57 Community Engagement and Collaboration | CONTINUUM OF ENGAGEMENT

When considering the role of community in community-engaged research and other KMb efforts, it is common to present the various options as spectrums of involvement. For example, in this article Attygalle 31 presents a spectrum from more (Community Owned) to less (Community Informed) community involvement as well as associated benefits, risks, conditions, power, roles, ways of working, and methods of engagement.

Likewise, Rosa Gonzalez32 represents this continuum as one that ranges from no community engagement (i.e. marginalization) through to full community engagement (i.e. community ownership) and provides an associated spectrum of goals, activities, and other important considerations to facilitate equitable decision-making in this resource.

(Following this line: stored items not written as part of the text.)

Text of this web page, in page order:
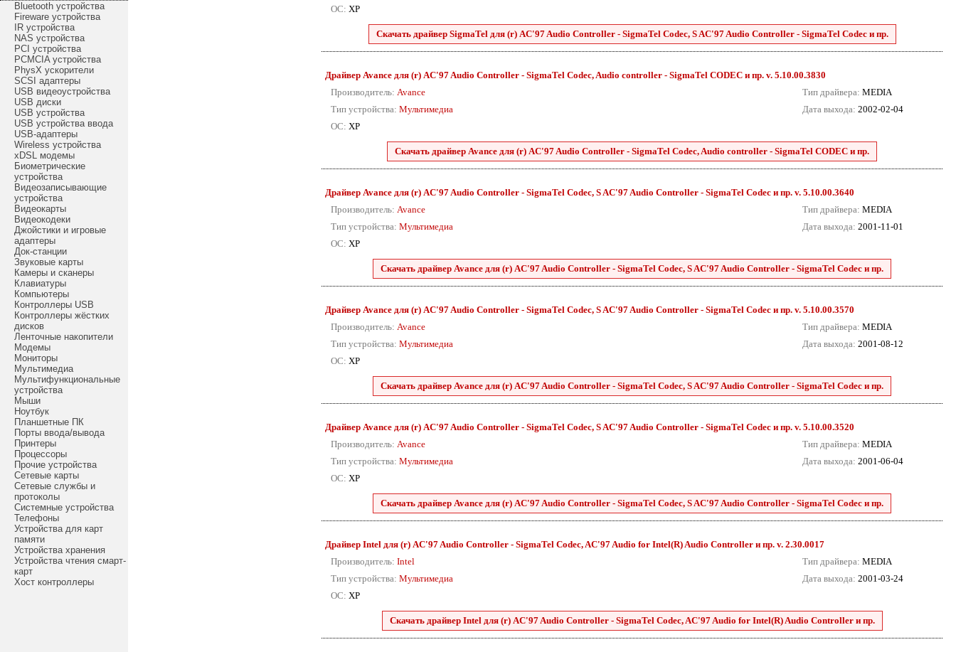
Bluetooth устройства
Fireware устройства
IR устройства
NAS устройства
PCI устройства
PCMCIA устройства
PhysX ускорители
SCSI адаптеры
USB видеоустройства
USB диски
USB устройства
USB устройства ввода
USB-адаптеры
Wireless устройства
xDSL модемы
Биометрические
устройства
Видеозаписывающие
устройства
Видеокарты
Видеокодеки
Джойстики и игровые
адаптеры
Док-станции
Звуковые карты
Камеры и сканеры
Клавиатуры
Компьютеры
Контроллеры USB
Контроллеры жёстких
дисков
Ленточные накопители
Модемы
Мониторы
Мультимедиа
Мультифункциональные
устройства
Мыши
Ноутбук
Планшетные ПК
Порты ввода/вывода
Принтеры
Процессоры
Прочие устройства
Сетевые карты
Сетевые службы и
протоколы
Системные устройства
Телефоны
Устройства для карт
памяти
Устройства хранения
Устройства чтения смарт-
карт
Хост контроллеры
ОС: XP
Скачать драйвер SigmaTel для (r) AC'97 Audio Controller - SigmaTel Codec, S AC'97 Audio Controller - SigmaTel Codec и пр.
Драйвер Avance для (r) AC'97 Audio Controller - SigmaTel Codec, Audio controller - SigmaTel CODEC и пр. v. 5.10.00.3830
Производитель: Avance
Тип устройства: Мультимедиа
ОС: XP
Тип драйвера: MEDIA
Дата выхода: 2002-02-04
Скачать драйвер Avance для (r) AC'97 Audio Controller - SigmaTel Codec, Audio controller - SigmaTel CODEC и пр.
Драйвер Avance для (r) AC'97 Audio Controller - SigmaTel Codec, S AC'97 Audio Controller - SigmaTel Codec и пр. v. 5.10.00.3640
Производитель: Avance
Тип устройства: Мультимедиа
ОС: XP
Тип драйвера: MEDIA
Дата выхода: 2001-11-01
Скачать драйвер Avance для (r) AC'97 Audio Controller - SigmaTel Codec, S AC'97 Audio Controller - SigmaTel Codec и пр.
Драйвер Avance для (r) AC'97 Audio Controller - SigmaTel Codec, S AC'97 Audio Controller - SigmaTel Codec и пр. v. 5.10.00.3570
Производитель: Avance
Тип устройства: Мультимедиа
ОС: XP
Тип драйвера: MEDIA
Дата выхода: 2001-08-12
Скачать драйвер Avance для (r) AC'97 Audio Controller - SigmaTel Codec, S AC'97 Audio Controller - SigmaTel Codec и пр.
Драйвер Avance для (r) AC'97 Audio Controller - SigmaTel Codec, S AC'97 Audio Controller - SigmaTel Codec и пр. v. 5.10.00.3520
Производитель: Avance
Тип устройства: Мультимедиа
ОС: XP
Тип драйвера: MEDIA
Дата выхода: 2001-06-04
Скачать драйвер Avance для (r) AC'97 Audio Controller - SigmaTel Codec, S AC'97 Audio Controller - SigmaTel Codec и пр.
Драйвер Intel для (r) AC'97 Audio Controller - SigmaTel Codec, AC'97 Audio for Intel(R) Audio Controller и пр. v. 2.30.0017
Производитель: Intel
Тип устройства: Мультимедиа
ОС: XP
Тип драйвера: MEDIA
Дата выхода: 2001-03-24
Скачать драйвер Intel для (r) AC'97 Audio Controller - SigmaTel Codec, AC'97 Audio for Intel(R) Audio Controller и пр.
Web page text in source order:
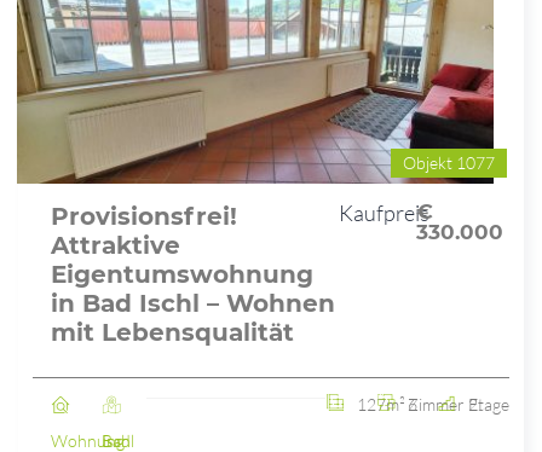
Objekt 1077
Provisionsfrei!
Attraktive
Eigentumswohnung
in Bad Ischl – Wohnen
mit Lebensqualität
Kaufpreis
€
330.000
Wohnung
Bad Ischl
127m² 6 Zimmer 2. Etage
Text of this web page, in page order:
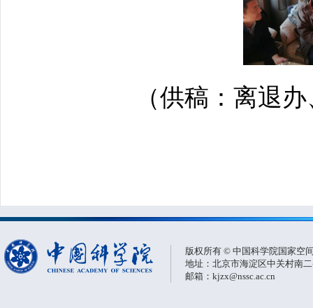
（供稿：离退办
版权所有 © 中国科学院国家空
地址：北京市海淀区中关村南
邮箱：kjzx@nssc.ac.cn

By comparison, in Chapter One of Principles of Engagement, ATSDR presents a model that moves from community outreach through to shared leadership, highlighting related levels of impact, trust, and communication flow.

Like other models in the area, these draw from the Spectrum of Public Participation developed by the International Association for Public Participation, also known as the IAP2 Spectrum of Public Participation, which distinguishes various goals of community engagement initiatives (i.e. from inform through to empower) and related levels of community authority (i.e. from less to more community involvement).

Before moving on, check out this video that provides a very brief summary of each of these five levels of engagement, which are framed in terms of levels of participation:


Levels of Participation from Lynne Cazaly on Vimeo.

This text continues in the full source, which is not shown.